[ASSIGNED TASK]
Even where a line looks wrong, copy it exactly and include every entry.
•••
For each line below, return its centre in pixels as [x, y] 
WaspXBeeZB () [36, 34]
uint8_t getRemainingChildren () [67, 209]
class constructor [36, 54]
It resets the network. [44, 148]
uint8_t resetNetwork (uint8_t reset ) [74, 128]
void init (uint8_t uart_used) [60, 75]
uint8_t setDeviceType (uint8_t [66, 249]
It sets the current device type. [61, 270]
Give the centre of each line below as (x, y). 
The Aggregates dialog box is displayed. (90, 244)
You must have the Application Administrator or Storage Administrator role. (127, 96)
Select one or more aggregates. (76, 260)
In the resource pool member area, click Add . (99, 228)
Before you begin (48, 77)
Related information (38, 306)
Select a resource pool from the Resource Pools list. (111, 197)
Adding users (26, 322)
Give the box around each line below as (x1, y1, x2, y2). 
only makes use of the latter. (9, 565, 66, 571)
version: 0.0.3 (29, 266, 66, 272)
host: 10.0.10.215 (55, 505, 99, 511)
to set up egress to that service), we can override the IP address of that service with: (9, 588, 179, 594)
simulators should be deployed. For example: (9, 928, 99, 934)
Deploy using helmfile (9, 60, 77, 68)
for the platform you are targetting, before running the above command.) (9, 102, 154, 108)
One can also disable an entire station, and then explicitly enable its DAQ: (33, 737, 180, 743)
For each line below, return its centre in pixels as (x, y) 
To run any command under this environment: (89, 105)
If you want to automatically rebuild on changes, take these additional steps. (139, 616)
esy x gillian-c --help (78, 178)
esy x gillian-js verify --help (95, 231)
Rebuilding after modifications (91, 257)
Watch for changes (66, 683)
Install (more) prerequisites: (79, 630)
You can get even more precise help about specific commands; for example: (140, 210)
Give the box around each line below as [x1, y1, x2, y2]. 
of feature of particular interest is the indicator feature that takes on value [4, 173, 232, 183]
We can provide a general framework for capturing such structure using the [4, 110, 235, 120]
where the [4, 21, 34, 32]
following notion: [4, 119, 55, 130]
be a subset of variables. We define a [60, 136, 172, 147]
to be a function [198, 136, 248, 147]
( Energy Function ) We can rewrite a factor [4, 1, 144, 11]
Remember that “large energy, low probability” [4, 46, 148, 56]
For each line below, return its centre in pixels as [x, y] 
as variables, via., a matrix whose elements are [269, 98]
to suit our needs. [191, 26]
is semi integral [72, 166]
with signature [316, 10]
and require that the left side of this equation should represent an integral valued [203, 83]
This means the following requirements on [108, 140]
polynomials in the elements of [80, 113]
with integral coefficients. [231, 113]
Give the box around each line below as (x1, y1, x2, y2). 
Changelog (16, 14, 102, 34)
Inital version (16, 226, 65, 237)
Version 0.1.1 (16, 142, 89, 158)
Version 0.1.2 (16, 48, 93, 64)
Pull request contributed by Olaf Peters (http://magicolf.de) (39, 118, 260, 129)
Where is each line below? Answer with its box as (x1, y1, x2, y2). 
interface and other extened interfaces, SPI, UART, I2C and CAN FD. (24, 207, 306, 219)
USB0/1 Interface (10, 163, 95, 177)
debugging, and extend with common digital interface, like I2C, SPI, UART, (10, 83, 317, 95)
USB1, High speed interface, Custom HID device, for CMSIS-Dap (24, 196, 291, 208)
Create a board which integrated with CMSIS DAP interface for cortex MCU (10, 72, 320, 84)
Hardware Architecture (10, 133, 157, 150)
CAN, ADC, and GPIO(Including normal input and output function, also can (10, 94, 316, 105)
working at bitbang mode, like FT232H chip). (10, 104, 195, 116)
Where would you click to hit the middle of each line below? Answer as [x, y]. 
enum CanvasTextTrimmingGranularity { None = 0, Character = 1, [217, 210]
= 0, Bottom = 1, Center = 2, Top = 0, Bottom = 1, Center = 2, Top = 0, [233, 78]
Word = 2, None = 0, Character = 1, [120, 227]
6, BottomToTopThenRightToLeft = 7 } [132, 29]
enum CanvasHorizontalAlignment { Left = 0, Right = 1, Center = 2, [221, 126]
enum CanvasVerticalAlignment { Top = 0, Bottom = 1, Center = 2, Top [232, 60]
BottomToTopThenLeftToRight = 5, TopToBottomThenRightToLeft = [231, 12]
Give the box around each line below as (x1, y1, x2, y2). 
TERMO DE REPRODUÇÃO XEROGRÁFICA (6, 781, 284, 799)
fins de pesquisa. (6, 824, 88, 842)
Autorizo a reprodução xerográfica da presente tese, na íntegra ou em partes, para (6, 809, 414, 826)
•••
[RESULT OF THE TASK]
For each line below, return its centre in pixels as [x, y] 
WaspXBeeZB () [36, 34]
uint8_t getRemainingChildren () [67, 209]
class constructor [36, 54]
It resets the network. [44, 148]
uint8_t resetNetwork (uint8_t reset ) [74, 128]
void init (uint8_t uart_used) [60, 75]
uint8_t setDeviceType (uint8_t [66, 249]
It sets the current device type. [61, 270]
Give the centre of each line below as (x, y). 
The Aggregates dialog box is displayed. (90, 244)
You must have the Application Administrator or Storage Administrator role. (127, 96)
Select one or more aggregates. (76, 260)
In the resource pool member area, click Add . (99, 228)
Before you begin (48, 77)
Related information (38, 306)
Select a resource pool from the Resource Pools list. (111, 197)
Adding users (26, 322)
Give the box around each line below as (x1, y1, x2, y2). 
only makes use of the latter. (9, 565, 66, 571)
version: 0.0.3 (29, 266, 66, 272)
host: 10.0.10.215 (55, 505, 99, 511)
to set up egress to that service), we can override the IP address of that service with: (9, 588, 179, 594)
simulators should be deployed. For example: (9, 928, 99, 934)
Deploy using helmfile (9, 60, 77, 68)
for the platform you are targetting, before running the above command.) (9, 102, 154, 108)
One can also disable an entire station, and then explicitly enable its DAQ: (33, 737, 180, 743)
For each line below, return its centre in pixels as (x, y) 
To run any command under this environment: (89, 105)
If you want to automatically rebuild on changes, take these additional steps. (139, 616)
esy x gillian-c --help (78, 178)
esy x gillian-js verify --help (95, 231)
Rebuilding after modifications (91, 257)
Watch for changes (66, 683)
Install (more) prerequisites: (79, 630)
You can get even more precise help about specific commands; for example: (140, 210)
Give the box around each line below as [x1, y1, x2, y2]. 
of feature of particular interest is the indicator feature that takes on value [4, 173, 232, 183]
We can provide a general framework for capturing such structure using the [4, 110, 235, 120]
where the [4, 21, 34, 32]
following notion: [4, 119, 55, 130]
be a subset of variables. We define a [60, 136, 172, 147]
to be a function [198, 136, 248, 147]
( Energy Function ) We can rewrite a factor [4, 1, 144, 11]
Remember that “large energy, low probability” [4, 46, 148, 56]
For each line below, return its centre in pixels as [x, y] 
as variables, via., a matrix whose elements are [269, 98]
to suit our needs. [191, 26]
is semi integral [72, 166]
with signature [316, 10]
and require that the left side of this equation should represent an integral valued [203, 83]
This means the following requirements on [108, 140]
polynomials in the elements of [80, 113]
with integral coefficients. [231, 113]
Give the box around each line below as (x1, y1, x2, y2). 
Changelog (16, 14, 102, 34)
Inital version (16, 226, 65, 237)
Version 0.1.1 (16, 142, 89, 158)
Version 0.1.2 (16, 48, 93, 64)
Pull request contributed by Olaf Peters (http://magicolf.de) (39, 118, 260, 129)
Where is each line below? Answer with its box as (x1, y1, x2, y2). 
interface and other extened interfaces, SPI, UART, I2C and CAN FD. (24, 207, 306, 219)
USB0/1 Interface (10, 163, 95, 177)
debugging, and extend with common digital interface, like I2C, SPI, UART, (10, 83, 317, 95)
USB1, High speed interface, Custom HID device, for CMSIS-Dap (24, 196, 291, 208)
Create a board which integrated with CMSIS DAP interface for cortex MCU (10, 72, 320, 84)
Hardware Architecture (10, 133, 157, 150)
CAN, ADC, and GPIO(Including normal input and output function, also can (10, 94, 316, 105)
working at bitbang mode, like FT232H chip). (10, 104, 195, 116)
Where would you click to hit the middle of each line below? Answer as [x, y]. 
enum CanvasTextTrimmingGranularity { None = 0, Character = 1, [217, 210]
= 0, Bottom = 1, Center = 2, Top = 0, Bottom = 1, Center = 2, Top = 0, [233, 78]
Word = 2, None = 0, Character = 1, [120, 227]
6, BottomToTopThenRightToLeft = 7 } [132, 29]
enum CanvasHorizontalAlignment { Left = 0, Right = 1, Center = 2, [221, 126]
enum CanvasVerticalAlignment { Top = 0, Bottom = 1, Center = 2, Top [232, 60]
BottomToTopThenLeftToRight = 5, TopToBottomThenRightToLeft = [231, 12]
Give the box around each line below as (x1, y1, x2, y2). 
TERMO DE REPRODUÇÃO XEROGRÁFICA (6, 781, 284, 799)
fins de pesquisa. (6, 824, 88, 842)
Autorizo a reprodução xerográfica da presente tese, na íntegra ou em partes, para (6, 809, 414, 826)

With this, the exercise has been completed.